If 0.045 kg of ice at 0 C is added to 0.390 kg of water at 34 C in a 0.150 kg aluminum calorimeter cup, what is the final temperature of the water?
Please help!
the sum of heats gained is zero.
heatgainedicemelting+ heatgained by water heating+ heat gained alumin heating=0
.045*Hfice+(.045)specheatwater*(Tf-0)+.390*specheatwater*(Tf-34)+.150specheatAl(Tf-34)=0
solve for Tf
is Hfice heat fushion of ice? or is latent heat the same as heat fushion?
so i did
(0.45*333.55) + (0.045*4.816)(T-0) + (0.39*4.186)(T-34) + (.15*920)(T-34) = 0
15.009 + 0.18837T + 55.51-1.63254T + 4692 - 138T = 0
4762.519 - 139.4T = 0
T = 34.16 C
But I'm getting the wrong answer. Am I using the wrong number for Al? Or Hf?
To find the final temperature of the water, we need to use the principle of conservation of energy.

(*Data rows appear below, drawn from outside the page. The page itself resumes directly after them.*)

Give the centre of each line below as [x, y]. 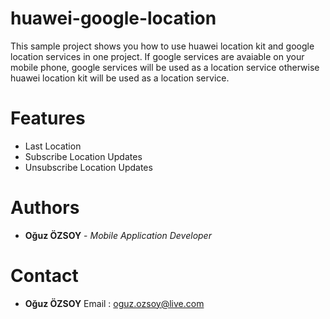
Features [48, 118]
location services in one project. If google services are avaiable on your [157, 56]
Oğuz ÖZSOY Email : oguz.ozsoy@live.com [114, 303]
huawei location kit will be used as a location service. [120, 78]
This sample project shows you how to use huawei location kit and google [162, 46]
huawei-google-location [113, 18]
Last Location [53, 146]
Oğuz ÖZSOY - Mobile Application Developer [118, 235]

The heat lost by the water and ice must be equal to the heat gained by the calorimeter and any temperature change in the water.

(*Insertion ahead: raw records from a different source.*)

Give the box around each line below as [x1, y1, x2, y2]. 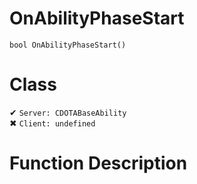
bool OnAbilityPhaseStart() [9, 40, 127, 50]
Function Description [9, 152, 188, 175]
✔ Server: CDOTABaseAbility [9, 106, 127, 118]
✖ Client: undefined [9, 117, 96, 129]
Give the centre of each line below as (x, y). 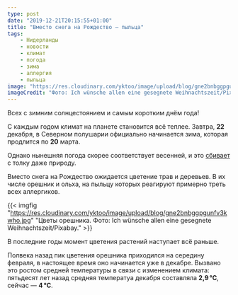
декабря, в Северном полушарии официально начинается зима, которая (118, 134)
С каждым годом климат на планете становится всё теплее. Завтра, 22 (116, 127)
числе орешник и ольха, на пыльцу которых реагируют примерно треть (117, 184)
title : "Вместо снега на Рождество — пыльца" (75, 27)
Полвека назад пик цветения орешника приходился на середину (106, 255)
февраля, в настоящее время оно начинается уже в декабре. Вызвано (114, 263)
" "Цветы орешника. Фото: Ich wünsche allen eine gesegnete (121, 221)
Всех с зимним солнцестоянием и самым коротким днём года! (103, 113)

The equation we can use to solve this problem is:
Heat gained by water and calorimeter = Heat lost by ice
The heat gained by the water and calorimeter is given by:
Q = mcΔT
Where:
Q is the heat gained
m is the mass of the water and calorimeter
c is the specific heat capacity of water
ΔT is the change in temperature
The heat lost by the ice is given by:
Q = mlf
Where:
Q is the heat lost
m is the mass of the ice
lf is the latent heat of fusion of water (amount of heat required to convert 1 kg of ice at 0°C to water at 0°C without any temperature change)
Given:
mass of ice (m1) = 0.045 kg
final temperature of water (Tf) = ? (what we need to find)
mass of water (m2) = 0.390 kg
initial temperature of water (T1) = 34°C
mass of calorimeter (m3) = 0.150 kg
specific heat capacity of water (c) = 4186 J/(kg·°C)

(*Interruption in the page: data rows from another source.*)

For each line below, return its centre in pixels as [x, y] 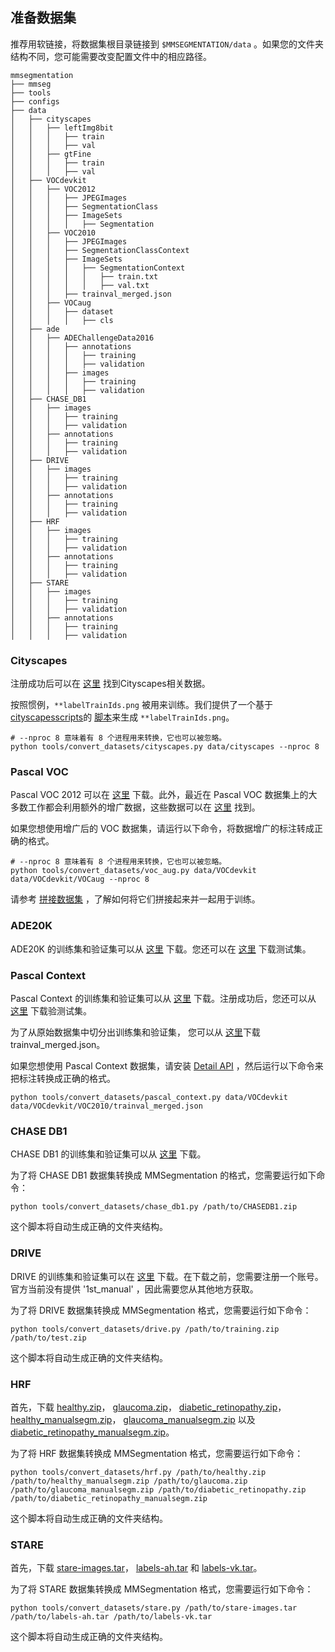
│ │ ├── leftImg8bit [62, 128]
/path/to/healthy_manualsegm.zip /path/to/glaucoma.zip [129, 1481]
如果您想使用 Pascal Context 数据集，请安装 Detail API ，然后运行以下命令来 [167, 1066]
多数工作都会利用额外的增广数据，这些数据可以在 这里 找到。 [135, 807]
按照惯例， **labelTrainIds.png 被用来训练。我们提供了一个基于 [141, 705]
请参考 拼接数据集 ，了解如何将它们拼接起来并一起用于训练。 [135, 899]
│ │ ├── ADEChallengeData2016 [82, 338]
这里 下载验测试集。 [51, 1011]

latent heat of fusion of water (lf) = 334000 J/kg
First, let's calculate the heat lost by the ice using:
Q = mlf
Q = (0.045 kg) × (334000 J/kg) = 15030 J
Next, let's calculate the heat gained by the water and calorimeter. We need to consider two parts: the heat required to raise the temperature of the water to the final temperature and the heat required to raise the temperature of the calorimeter.
Q1 = mcΔT
Q1 = (0.390 kg) × (4186 J/(kg·°C)) × (Tf - 34°C)
Q2 = mcΔT
Q2 = (0.150 kg) × (4186 J/(kg·°C)) × (Tf - 34°C)
Since the total heat gained must be equal to the heat lost, we can write:
Q1 + Q2 = Q
(0.390 kg) × (4186 J/(kg·°C)) × (Tf - 34°C) + (0.150 kg) × (4186 J/(kg·°C)) × (Tf - 34°C) = 15030 J
Now, we can solve this equation to find the final temperature (Tf) of the water:
(0.390 kg + 0.150 kg) × (4186 J/(kg·°C)) × (Tf - 34°C) = 15030 J
0.54 kg × (4186 J/(kg·°C)) × (Tf - 34°C) = 15030 J
2235.24 J/(kg·°C) × (Tf - 34°C) = 15030 J
Tf - 34°C = 15030 J / (2235.24 J/(kg·°C))
Tf - 34°C = 6.72 °C
Tf = 6.72 °C + 34°C
Tf ≈ 40.72 °C
Therefore, the final temperature of the water is approximately 40.72 °C.